─── Dataset extract ───

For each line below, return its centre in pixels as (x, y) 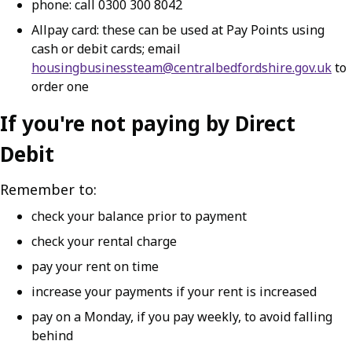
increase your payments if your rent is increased (174, 291)
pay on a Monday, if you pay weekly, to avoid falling (182, 317)
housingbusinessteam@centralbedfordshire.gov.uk (181, 68)
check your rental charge (104, 241)
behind (52, 335)
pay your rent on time (95, 266)
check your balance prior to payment (139, 216)
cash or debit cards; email (106, 49)
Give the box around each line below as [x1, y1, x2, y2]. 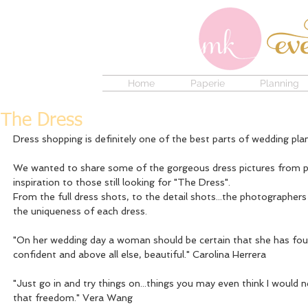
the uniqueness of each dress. [13, 206, 150, 217]
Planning [260, 78, 299, 89]
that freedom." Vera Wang [13, 292, 135, 303]
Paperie [190, 78, 225, 89]
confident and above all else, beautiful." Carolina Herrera [13, 249, 266, 260]
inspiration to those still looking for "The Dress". [13, 177, 230, 188]
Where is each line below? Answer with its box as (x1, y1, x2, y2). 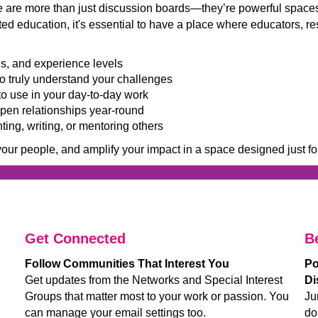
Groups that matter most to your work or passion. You (24, 290, 289, 302)
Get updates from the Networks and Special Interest (24, 274, 283, 286)
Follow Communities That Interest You (24, 258, 229, 270)
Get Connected (24, 231, 126, 246)
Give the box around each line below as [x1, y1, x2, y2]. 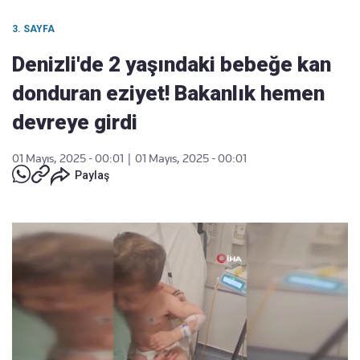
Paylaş [75, 169, 109, 182]
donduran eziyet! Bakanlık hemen [12, 81, 325, 105]
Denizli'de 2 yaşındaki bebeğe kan [12, 52, 331, 76]
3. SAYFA [12, 23, 55, 35]
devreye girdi [12, 110, 137, 134]
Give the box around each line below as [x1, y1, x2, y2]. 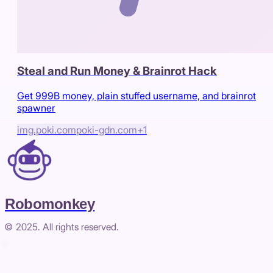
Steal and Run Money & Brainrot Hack [17, 64, 217, 79]
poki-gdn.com [76, 124, 137, 136]
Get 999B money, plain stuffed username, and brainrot [17, 90, 256, 102]
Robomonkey [5, 196, 95, 213]
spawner [17, 102, 55, 115]
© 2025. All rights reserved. [5, 221, 119, 233]
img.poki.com [17, 124, 76, 136]
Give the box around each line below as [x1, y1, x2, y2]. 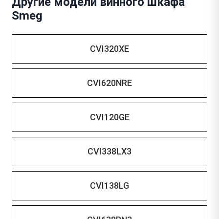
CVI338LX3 [88, 146, 131, 156]
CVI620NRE [87, 78, 132, 88]
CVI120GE [89, 112, 130, 122]
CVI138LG [90, 180, 129, 191]
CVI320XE [90, 44, 129, 54]
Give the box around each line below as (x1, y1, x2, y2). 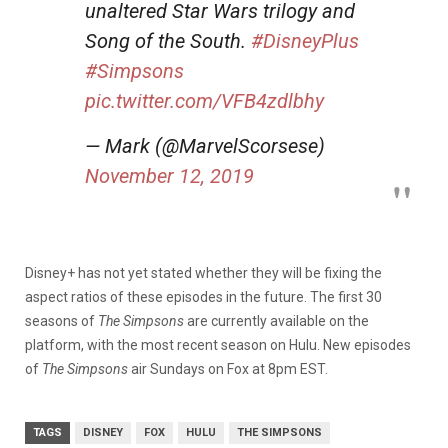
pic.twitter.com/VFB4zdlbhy (85, 88, 324, 113)
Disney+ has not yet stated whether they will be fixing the (25, 264, 382, 281)
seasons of (25, 312, 98, 329)
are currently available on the (184, 312, 369, 329)
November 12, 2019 (85, 163, 254, 188)
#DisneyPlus (251, 28, 359, 53)
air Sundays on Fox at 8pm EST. (128, 360, 328, 377)
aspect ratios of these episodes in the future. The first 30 (25, 288, 382, 305)
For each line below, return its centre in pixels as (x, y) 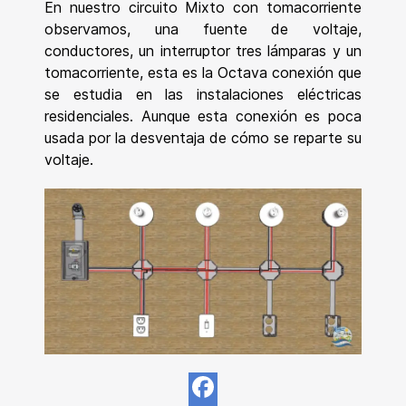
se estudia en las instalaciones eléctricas (203, 94)
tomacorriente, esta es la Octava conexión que (203, 72)
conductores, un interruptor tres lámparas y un (203, 50)
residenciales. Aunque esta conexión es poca (203, 116)
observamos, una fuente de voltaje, (203, 29)
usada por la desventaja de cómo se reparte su (203, 137)
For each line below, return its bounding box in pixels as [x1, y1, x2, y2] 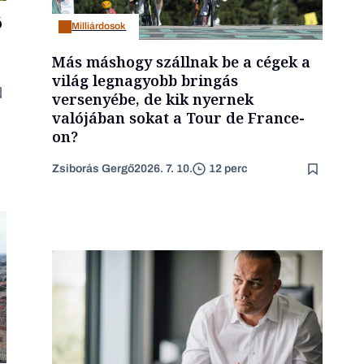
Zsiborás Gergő [52, 162, 135, 175]
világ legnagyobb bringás [52, 70, 239, 90]
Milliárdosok [71, 20, 127, 32]
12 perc [209, 162, 249, 175]
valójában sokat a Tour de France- [52, 107, 305, 128]
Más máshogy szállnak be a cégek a [52, 51, 311, 71]
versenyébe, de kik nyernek [52, 89, 254, 109]
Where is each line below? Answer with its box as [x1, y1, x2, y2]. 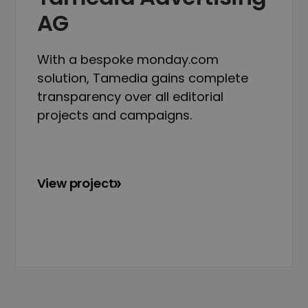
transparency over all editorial [36, 88, 223, 106]
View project [36, 174, 114, 192]
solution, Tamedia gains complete [36, 69, 248, 87]
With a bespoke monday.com [36, 51, 219, 69]
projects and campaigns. [36, 107, 192, 124]
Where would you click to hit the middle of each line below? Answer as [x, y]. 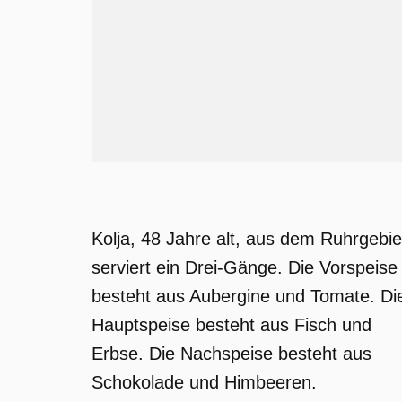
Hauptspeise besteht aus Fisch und [232, 325]
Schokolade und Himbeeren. [204, 382]
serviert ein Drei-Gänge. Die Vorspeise [245, 267]
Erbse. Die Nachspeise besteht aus [232, 354]
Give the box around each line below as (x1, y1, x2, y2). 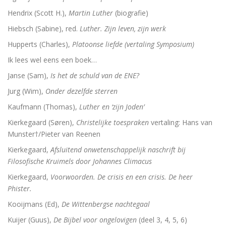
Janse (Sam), (8, 71, 50, 80)
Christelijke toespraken (76, 118, 149, 127)
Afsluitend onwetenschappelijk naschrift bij (50, 145, 186, 154)
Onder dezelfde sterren (45, 86, 118, 96)
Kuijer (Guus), (8, 215, 53, 224)
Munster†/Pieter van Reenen (8, 129, 100, 139)
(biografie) (113, 8, 148, 18)
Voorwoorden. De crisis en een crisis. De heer (50, 172, 193, 182)
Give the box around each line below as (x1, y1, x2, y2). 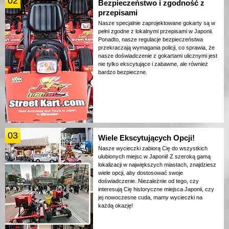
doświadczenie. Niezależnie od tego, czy (98, 178, 199, 185)
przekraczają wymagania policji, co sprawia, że (98, 44, 215, 51)
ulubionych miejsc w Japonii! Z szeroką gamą (98, 153, 211, 160)
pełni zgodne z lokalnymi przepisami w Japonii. (98, 28, 213, 35)
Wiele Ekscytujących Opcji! (98, 133, 195, 143)
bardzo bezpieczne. (98, 69, 147, 76)
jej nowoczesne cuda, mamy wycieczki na (98, 194, 202, 201)
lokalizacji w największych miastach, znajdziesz (98, 162, 216, 168)
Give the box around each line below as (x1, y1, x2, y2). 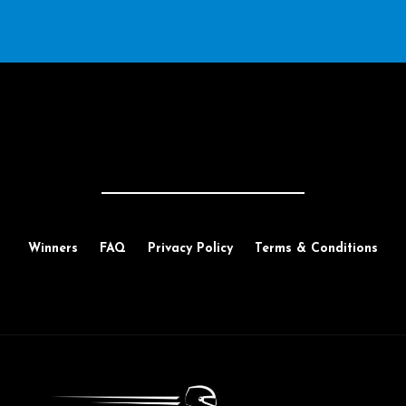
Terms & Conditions (254, 242, 378, 256)
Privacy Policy (147, 242, 233, 256)
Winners (27, 242, 78, 256)
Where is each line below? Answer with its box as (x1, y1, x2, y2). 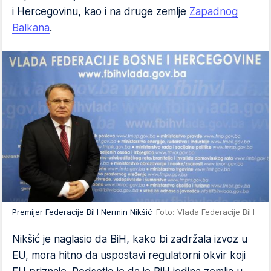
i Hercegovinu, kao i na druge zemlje (12, 5, 189, 18)
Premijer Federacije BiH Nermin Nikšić (12, 207, 156, 217)
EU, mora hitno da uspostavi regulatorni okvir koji (12, 249, 246, 262)
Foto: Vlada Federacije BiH (156, 207, 255, 217)
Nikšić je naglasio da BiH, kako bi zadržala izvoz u (12, 233, 247, 246)
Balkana (12, 22, 50, 34)
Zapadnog (189, 5, 238, 18)
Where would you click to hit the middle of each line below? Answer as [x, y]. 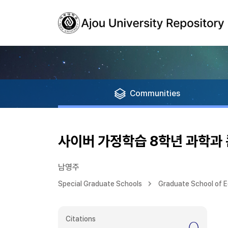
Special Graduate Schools [100, 184]
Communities [155, 93]
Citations [81, 219]
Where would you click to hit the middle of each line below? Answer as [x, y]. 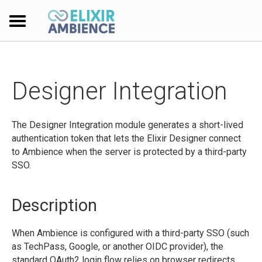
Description [54, 206]
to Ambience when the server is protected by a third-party [129, 151]
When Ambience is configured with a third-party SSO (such [130, 233]
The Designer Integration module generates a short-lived [127, 125]
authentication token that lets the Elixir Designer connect [126, 138]
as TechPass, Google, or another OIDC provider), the [118, 247]
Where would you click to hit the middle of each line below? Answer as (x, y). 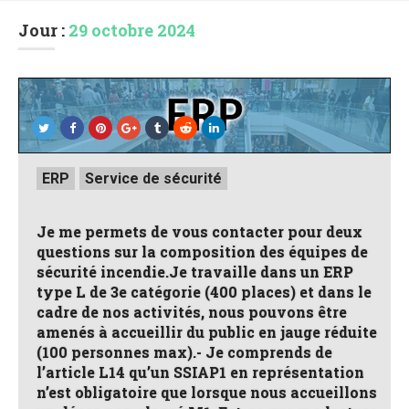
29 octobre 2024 (132, 30)
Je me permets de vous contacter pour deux (199, 232)
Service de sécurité (153, 179)
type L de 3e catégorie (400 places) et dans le (204, 292)
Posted (51, 173)
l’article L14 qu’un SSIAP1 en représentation (200, 372)
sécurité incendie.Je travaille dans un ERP (195, 272)
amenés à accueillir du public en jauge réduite (207, 332)
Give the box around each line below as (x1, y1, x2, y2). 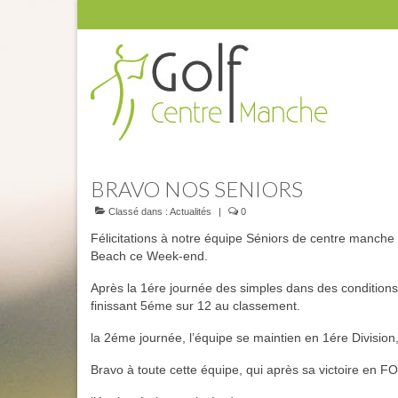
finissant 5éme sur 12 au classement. (91, 298, 300, 313)
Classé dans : (106, 206, 170, 217)
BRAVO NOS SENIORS (91, 176, 303, 202)
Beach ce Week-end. (91, 249, 208, 263)
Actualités (170, 206, 211, 217)
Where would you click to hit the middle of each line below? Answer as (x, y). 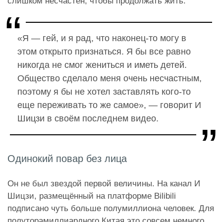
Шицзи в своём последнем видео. (89, 118)
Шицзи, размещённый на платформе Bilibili (92, 196)
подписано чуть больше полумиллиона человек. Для (111, 208)
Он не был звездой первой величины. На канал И (104, 183)
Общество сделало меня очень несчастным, (110, 78)
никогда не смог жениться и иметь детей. (102, 65)
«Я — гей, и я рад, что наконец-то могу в (102, 38)
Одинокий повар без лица (67, 158)
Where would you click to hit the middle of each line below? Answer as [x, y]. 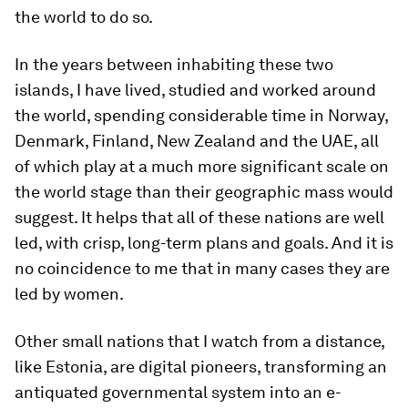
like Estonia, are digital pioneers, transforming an [201, 367]
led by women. [69, 294]
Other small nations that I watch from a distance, [199, 341]
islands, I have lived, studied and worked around [195, 90]
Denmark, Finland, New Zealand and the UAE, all [197, 141]
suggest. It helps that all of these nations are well [199, 217]
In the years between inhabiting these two [174, 64]
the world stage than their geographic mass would [204, 192]

───

Word for word, retype the lines from the one that contains "Он не был звездой" through the final line of the data, both ends included, excluding pictures.

(Completed task):
Он не был звездой первой величины. На канал И (104, 183)
Общество сделало меня очень несчастным, (110, 78)
никогда не смог жениться и иметь детей. (102, 65)
«Я — гей, и я рад, что наконец-то могу в (102, 38)
Одинокий повар без лица (67, 158)
Where would you click to hit the middle of each line below? Answer as [x, y]. 
like Estonia, are digital pioneers, transforming an [201, 367]
led by women. [69, 294]
Other small nations that I watch from a distance, [199, 341]
islands, I have lived, studied and worked around [195, 90]
Denmark, Finland, New Zealand and the UAE, all [197, 141]
suggest. It helps that all of these nations are well [199, 217]
In the years between inhabiting these two [174, 64]
the world stage than their geographic mass would [204, 192]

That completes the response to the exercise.